Problem requirements
Repeat all of the data word for word so that only the pictures are missing from the copy.

Supplied data
━━━━━━━━
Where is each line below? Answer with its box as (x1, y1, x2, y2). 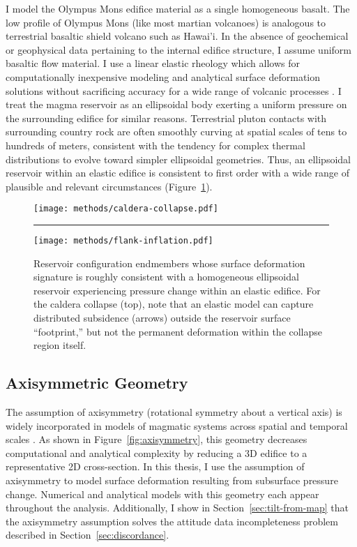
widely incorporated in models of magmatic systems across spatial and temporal (6, 418, 348, 433)
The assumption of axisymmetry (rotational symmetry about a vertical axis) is (6, 404, 342, 419)
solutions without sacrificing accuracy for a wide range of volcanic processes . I (6, 83, 342, 98)
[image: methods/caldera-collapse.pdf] (33, 204, 218, 214)
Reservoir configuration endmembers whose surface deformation (33, 255, 305, 270)
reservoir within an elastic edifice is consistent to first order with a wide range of (6, 165, 350, 180)
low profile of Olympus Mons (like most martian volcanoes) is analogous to (6, 15, 326, 29)
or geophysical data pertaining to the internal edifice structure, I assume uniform (6, 42, 352, 57)
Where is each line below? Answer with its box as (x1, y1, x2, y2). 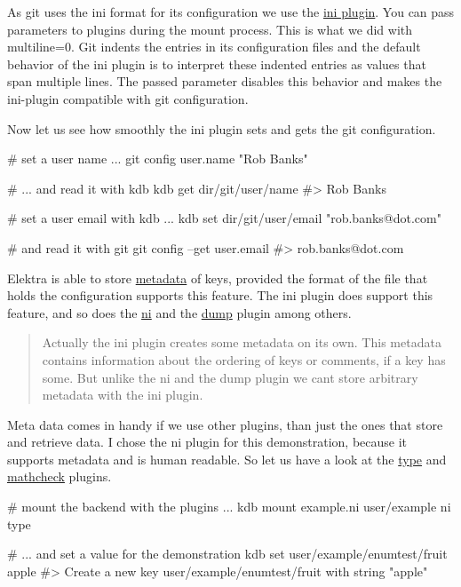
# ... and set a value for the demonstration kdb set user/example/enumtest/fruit (7, 544, 448, 563)
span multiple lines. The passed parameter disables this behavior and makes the (7, 72, 442, 91)
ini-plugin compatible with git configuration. (7, 89, 249, 107)
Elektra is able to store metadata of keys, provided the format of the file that (7, 268, 428, 287)
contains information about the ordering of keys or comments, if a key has (42, 350, 446, 369)
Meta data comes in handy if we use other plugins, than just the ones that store (7, 415, 443, 433)
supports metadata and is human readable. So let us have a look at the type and (7, 449, 447, 468)
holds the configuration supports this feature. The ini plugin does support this (7, 286, 433, 305)
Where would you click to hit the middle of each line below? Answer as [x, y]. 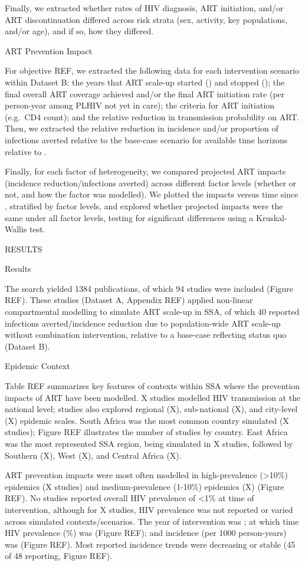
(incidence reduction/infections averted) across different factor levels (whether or [151, 182]
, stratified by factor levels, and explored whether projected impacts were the [144, 205]
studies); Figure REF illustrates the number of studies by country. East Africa [146, 432]
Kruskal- [272, 217]
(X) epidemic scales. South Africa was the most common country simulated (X [147, 420]
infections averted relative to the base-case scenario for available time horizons [146, 139]
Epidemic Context [37, 366]
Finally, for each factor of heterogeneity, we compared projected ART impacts [145, 171]
━━━━━━━━
Task response
Where is each line below? Answer with its box as (x1, y1, x2, y2). 
widely incorporated in models of magmatic systems across spatial and temporal (6, 418, 348, 433)
The assumption of axisymmetry (rotational symmetry about a vertical axis) is (6, 404, 342, 419)
solutions without sacrificing accuracy for a wide range of volcanic processes . I (6, 83, 342, 98)
[image: methods/caldera-collapse.pdf] (33, 204, 218, 214)
Reservoir configuration endmembers whose surface deformation (33, 255, 305, 270)
reservoir within an elastic edifice is consistent to first order with a wide range of (6, 165, 350, 180)
low profile of Olympus Mons (like most martian volcanoes) is analogous to (6, 15, 326, 29)
or geophysical data pertaining to the internal edifice structure, I assume uniform (6, 42, 352, 57)
Where is each line below? Answer with its box as (x1, y1, x2, y2). 
# ... and set a value for the demonstration kdb set user/example/enumtest/fruit (7, 544, 448, 563)
span multiple lines. The passed parameter disables this behavior and makes the (7, 72, 442, 91)
ini-plugin compatible with git configuration. (7, 89, 249, 107)
Elektra is able to store metadata of keys, provided the format of the file that (7, 268, 428, 287)
contains information about the ordering of keys or comments, if a key has (42, 350, 446, 369)
Meta data comes in handy if we use other plugins, than just the ones that store (7, 415, 443, 433)
supports metadata and is human readable. So let us have a look at the type and (7, 449, 447, 468)
holds the configuration supports this feature. The ini plugin does support this (7, 286, 433, 305)
Where would you click to hit the middle of each line below? Answer as [x, y]. 
(incidence reduction/infections averted) across different factor levels (whether or [151, 182]
, stratified by factor levels, and explored whether projected impacts were the [144, 205]
studies); Figure REF illustrates the number of studies by country. East Africa [146, 432]
Kruskal- [272, 217]
(X) epidemic scales. South Africa was the most common country simulated (X [147, 420]
infections averted relative to the base-case scenario for available time horizons [146, 139]
Epidemic Context [37, 366]
Finally, for each factor of heterogeneity, we compared projected ART impacts [145, 171]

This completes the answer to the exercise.